午时三刻,司琴安然及安徒如兰和司琴悠然,在司琴德胜、司琴娉婷的陪伴下也来到王府。
安徒如月带着安徒柳青及众家将候在大厅跪地迎接。
“参拜皇上,吾皇万岁万岁万万岁……”
“参拜皇姐、皇姐夫……”
“安徒夫人请起。”司琴安然招呼大家平身:“都是自家子的事,生日道贺,家常往来,无须多礼。”
“你们说是吗,皇兄皇嫂?”他转身看身后的司琴悠然和安徒如兰。
司琴悠然和安徒如兰年过半百,身体硬朗,神采奕奕,一身锦服华衣更显得雍容华贵。
司琴德胜一身皇孙贵胄的轻装打扮,黄色的王服,金色的头冠,紧束的腰带,外加一件白色披风,显得威风凛凛,玉树临风。
“皇上说得是,都是自家人,就不必客气啦。”司琴悠然也让众人平身。
“我们大家也有一段时间没有好好聚聚了,今天就趁这个生日一起好好聊聊。”安徒如兰走下去扶起自己的妹妹和外甥,悄声对他俩说。
“你们看今天皇姐给你们带了什么?”安徒如兰说着手一挥,下人立即捧着一盘盖着黄布的圆形东西呈上来。
“揭开看看。”安徒如兰眼神示意妹妹。
“皇姐给的,妹妹我就不客气啦。”
安徒如月向前轻轻抬手,众人只觉眼前一亮,一颗大如碗口、与日月争辉的夜明珠,一经揭开黄绸布,顿时发出刺目的光。
“哇……”
台下众人一阵惊呼,这颗宛若白昼的夜明珠放在家里,再多的高台烛火都逊色下去。
“姐,这么名贵的夜明珠是从哪弄来的?”安徒如月一脸惊讶。
“这个别管,只要妹妹生辰快乐就好。”安徒如兰嘴上更甜。
“这个东西可金贵着了。”司琴安然插话着。
“得到它全靠我们的长胜将军。”他把司琴德胜推到在众人面前。
“若不是他打败车前国,车前国哪有诚意投降?这颗夜明珠啊,就是车前国的投降礼,也算是他献给小姨的一点心意啦。”

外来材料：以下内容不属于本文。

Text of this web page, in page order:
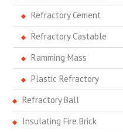
Refractory Cement
Refractory Castable
Ramming Mass
Plastic Refractory
Refractory Ball
Insulating Fire Brick
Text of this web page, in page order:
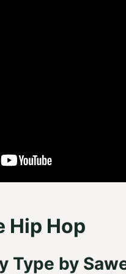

“是吗?我的好外甥真值得疼爱,这么大一份礼,皇姨开心。”安徒如月看着司琴德胜,一把他揽入怀里,一脸的欣慰开心。
“小姨,这份礼也是柳青挣回来的,此番凯旋归来,少不了他那一份功劳。”司琴德胜谦让有礼。
“得了表哥,谁不知是我沾了你长胜将军的光,是你的功劳就别硬往我身上塞。”安徒柳青不屑说着。
“现在谁人不知、谁人不晓长胜将军威名?我这无名之辈还得靠长胜将军多关照呢。”
“你这小子,一家人说什么两家话。”安徒如月一把拉开柳青,细细打量着司琴德胜,不由赞叹着。
“德胜,你这小子,出去打了一仗,回来身体硬朗了,气色也好了,不错啊,整个人都壮了,你行好运了?”
“的确,表哥行好运了,不但打了胜仗,还遇着贵人了,天天帮他调理身体,给他艾灸、输入内力,我就没那么好运了,看都没人看一眼。”安徒柳青不知是忌妒还是羡慕,语气酸酸的。
“是吗,遇什么贵人?”司琴悠然等人也奇怪,不由得问着。
“没有的事,别听他乱说。”司琴德胜瞪一眼安徒柳青安抚着大家:“就是一个朋友,大家也认识的,略懂一些雌黄之术,所以也算是帮了儿臣一回。”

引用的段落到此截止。